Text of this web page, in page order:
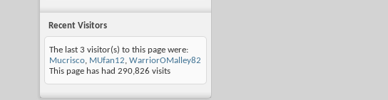
Recent Visitors
The last 3 visitor(s) to this page were:
Mucrisco, MUfan12, WarriorOMalley82
This page has had 290,826 visits
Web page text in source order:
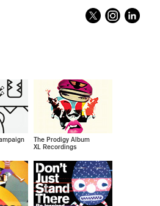
The Prodigy Album
XL Recordings
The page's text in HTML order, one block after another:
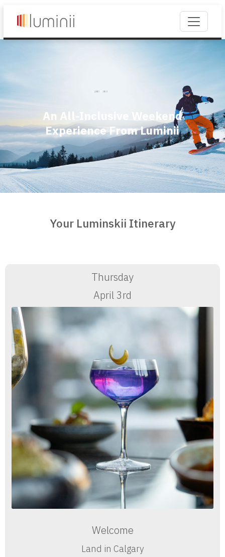
An All-Inclusive Weekend
Experience From Luminii
Your Luminskii Itinerary
Thursday
April 3rd
Welcome
Land in Calgary
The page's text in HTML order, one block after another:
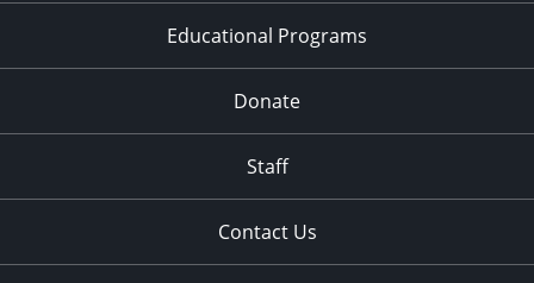
Educational Programs
Donate
Staff
Contact Us
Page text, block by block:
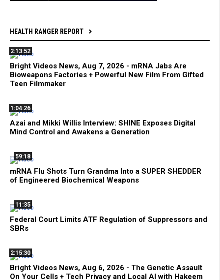
HEALTH RANGER REPORT
2:13:52
Bright Videos News, Aug 7, 2026 - mRNA Jabs Are
Bioweapons Factories + Powerful New Film From Gifted
Teen Filmmaker
1:04:26
Azai and Mikki Willis Interview: SHINE Exposes Digital
Mind Control and Awakens a Generation
59:18
mRNA Flu Shots Turn Grandma Into a SUPER SHEDDER
of Engineered Biochemical Weapons
11:35
Federal Court Limits ATF Regulation of Suppressors and
SBRs
2:15:30
Bright Videos News, Aug 6, 2026 - The Genetic Assault
On Your Cells + Tech Privacy and Local AI with Hakeem

○ ○ ○ ○

What needs to be done ->
With the images left out, set down every entry exactly.

Solution for this exercise ->
Text of this web page, in page order:
Recent Visitors
The last 3 visitor(s) to this page were:
Mucrisco, MUfan12, WarriorOMalley82
This page has had 290,826 visits
Web page text in source order:
The Prodigy Album
XL Recordings
The page's text in HTML order, one block after another:
An All-Inclusive Weekend
Experience From Luminii
Your Luminskii Itinerary
Thursday
April 3rd
Welcome
Land in Calgary
The page's text in HTML order, one block after another:
Educational Programs
Donate
Staff
Contact Us
Page text, block by block:
HEALTH RANGER REPORT
2:13:52
Bright Videos News, Aug 7, 2026 - mRNA Jabs Are
Bioweapons Factories + Powerful New Film From Gifted
Teen Filmmaker
1:04:26
Azai and Mikki Willis Interview: SHINE Exposes Digital
Mind Control and Awakens a Generation
59:18
mRNA Flu Shots Turn Grandma Into a SUPER SHEDDER
of Engineered Biochemical Weapons
11:35
Federal Court Limits ATF Regulation of Suppressors and
SBRs
2:15:30
Bright Videos News, Aug 6, 2026 - The Genetic Assault
On Your Cells + Tech Privacy and Local AI with Hakeem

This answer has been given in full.